In essence, it envisages a 'general' consent (or procedure under Art. 110) for the establishment of the database and a specific 'progressive' consent (or procedure under Art. 110) for the individual following studies.
The analysis on the anonymisation of data is also very interesting. The DPA, in fact, considered the techniques presented to render the data anonymous to be valid:
- the deletion of 51 variables including those leading to the direct identification of the data subjects ('record_id' and 'patient code'), further variables that were excessive or likely to increase the risk of re-identification (e.g. date of birth, signature of informed consent), as well as those deemed ‘more useful for the organisational purposes of the study than for data analysis purposes';
- the randomisation of 57 variables, divided into 3 categories: age at enrolment, age at diagnosis, and ‘days for the remaining variables in the section covering all dates reported in the Torax database’;
- the generalisation of 293 variables by the means of aggregation and K-anonymisation by ensuring that each value relating to a subject is shared by at least a minimum number (k) of other persons within the set.

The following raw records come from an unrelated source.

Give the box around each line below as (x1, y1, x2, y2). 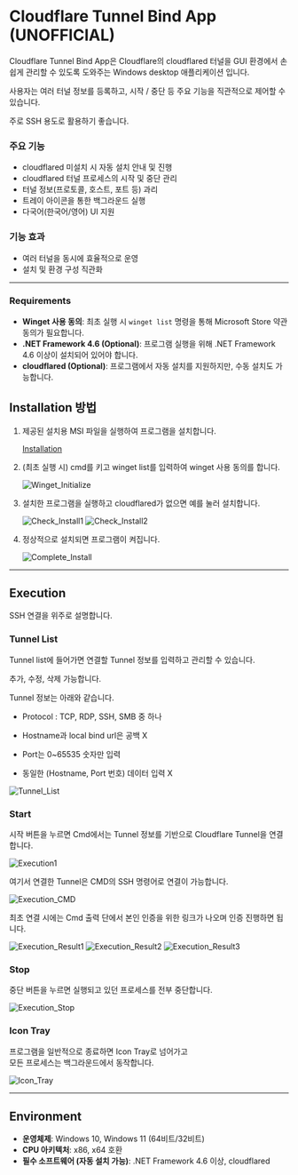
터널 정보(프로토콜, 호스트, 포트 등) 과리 (21, 184, 158, 195)
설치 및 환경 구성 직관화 (21, 264, 104, 275)
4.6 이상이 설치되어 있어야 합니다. (21, 349, 138, 360)
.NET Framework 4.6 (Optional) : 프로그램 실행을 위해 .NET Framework (21, 338, 277, 348)
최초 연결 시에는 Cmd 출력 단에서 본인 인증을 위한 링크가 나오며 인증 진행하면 (9, 913, 275, 923)
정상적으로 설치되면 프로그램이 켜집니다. (21, 533, 161, 544)
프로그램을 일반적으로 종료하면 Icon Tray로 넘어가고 (9, 1046, 188, 1057)
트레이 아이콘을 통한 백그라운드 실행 (21, 196, 146, 206)
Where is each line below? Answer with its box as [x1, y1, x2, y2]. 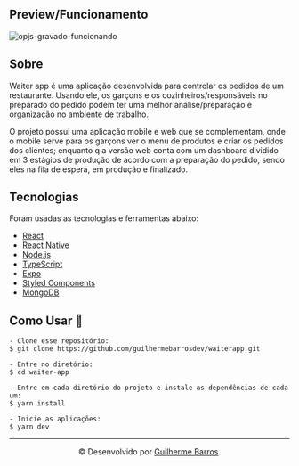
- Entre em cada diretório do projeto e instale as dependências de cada [9, 383, 289, 393]
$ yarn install [9, 399, 66, 408]
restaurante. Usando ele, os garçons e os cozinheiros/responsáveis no [9, 89, 269, 101]
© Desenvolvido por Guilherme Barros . [78, 446, 221, 457]
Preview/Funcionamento [9, 7, 149, 22]
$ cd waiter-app [9, 368, 69, 377]
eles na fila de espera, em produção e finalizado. [9, 164, 189, 175]
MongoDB [21, 287, 60, 298]
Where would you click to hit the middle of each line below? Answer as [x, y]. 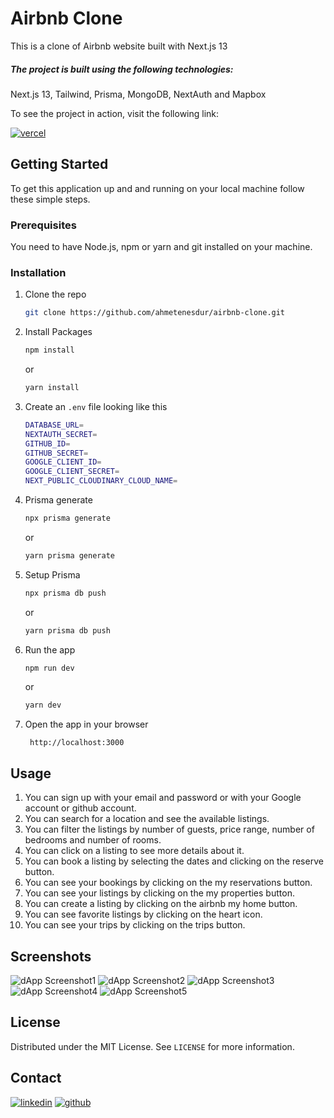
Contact [36, 1078]
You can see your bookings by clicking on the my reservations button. [168, 883]
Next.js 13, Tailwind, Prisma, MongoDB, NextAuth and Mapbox [138, 94]
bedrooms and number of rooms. [93, 840]
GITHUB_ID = [47, 443]
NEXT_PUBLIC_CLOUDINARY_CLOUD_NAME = [101, 481]
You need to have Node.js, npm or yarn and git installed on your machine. [161, 247]
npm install [49, 350]
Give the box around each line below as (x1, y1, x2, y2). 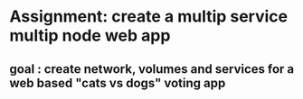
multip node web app (9, 25, 171, 46)
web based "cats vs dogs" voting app (9, 75, 226, 91)
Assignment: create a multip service (9, 6, 288, 27)
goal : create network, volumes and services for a (9, 61, 295, 76)
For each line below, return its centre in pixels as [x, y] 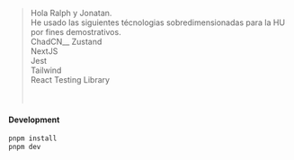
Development [34, 120]
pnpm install [33, 138]
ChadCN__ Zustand [66, 41]
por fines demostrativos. [76, 32]
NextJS [44, 51]
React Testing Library [70, 80]
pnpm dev [25, 147]
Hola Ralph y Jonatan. [71, 13]
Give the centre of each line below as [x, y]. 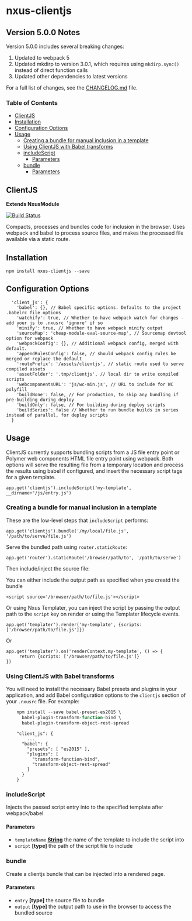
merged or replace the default [44, 359]
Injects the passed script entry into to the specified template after [85, 807]
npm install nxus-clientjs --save [48, 271]
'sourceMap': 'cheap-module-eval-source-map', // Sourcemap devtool [102, 333]
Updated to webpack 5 [42, 58]
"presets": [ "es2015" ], [59, 749]
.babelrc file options [34, 312]
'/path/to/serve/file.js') [39, 536]
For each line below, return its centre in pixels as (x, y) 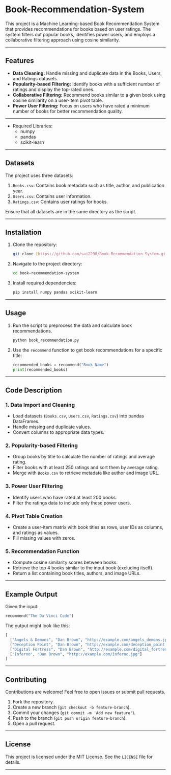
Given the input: (22, 607)
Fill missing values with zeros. (44, 538)
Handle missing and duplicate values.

The DPA found the application of these techniques suitable for lowering the risk of re-identification to such an extent that the data can be considered anonymous.
Conclusions
After reading this Opinion, we tried to draw some conclusions from it.
The first is without doubt that when the Impact Assessment is properly done, the DPA is not an enemy but a consultative body, as it should be. As such, there is no reason to try to avoid applying Art. 110 of the Privacy Code (a request that we often receive). Instead, it more effective to seek to understand the system and try to work well within it.
The second conclusion, closely linked to the first, is that we may not like the Art. 110 and 110-bis system (as we said above), but this is what we have at the moment. Therefore, until a forthcoming intervention by the Italian lawmaker (or perhaps a change from the EU with the Health Data Space), the Italian DPA cannot go beyond the bounds imposed by the current law.
The third conclusion concerns anonymous data: many, especially public facilities, are still quite apprehensive about taking responsibility as to when to consider data as fully anonymous. We now have a clear and detailed example from the Data Protection Authority, so there are no more excuses.
Perhaps in this Opinion the Data Protection Authority could have been a little bolder about the 'compatibility' issue for the processing for subsequent studies, but the road is still uphill on this matter, also from a cultural point of view. This is also demonstrated by the constant postponement of a solution by the EDPB itself, which is still ongoing.
Nevertheless, we have now gained a clear document on how to build a health database. Given the interpretative chaos, the hesitations and fears of healthcare facilities, this is no small thing in our opinion.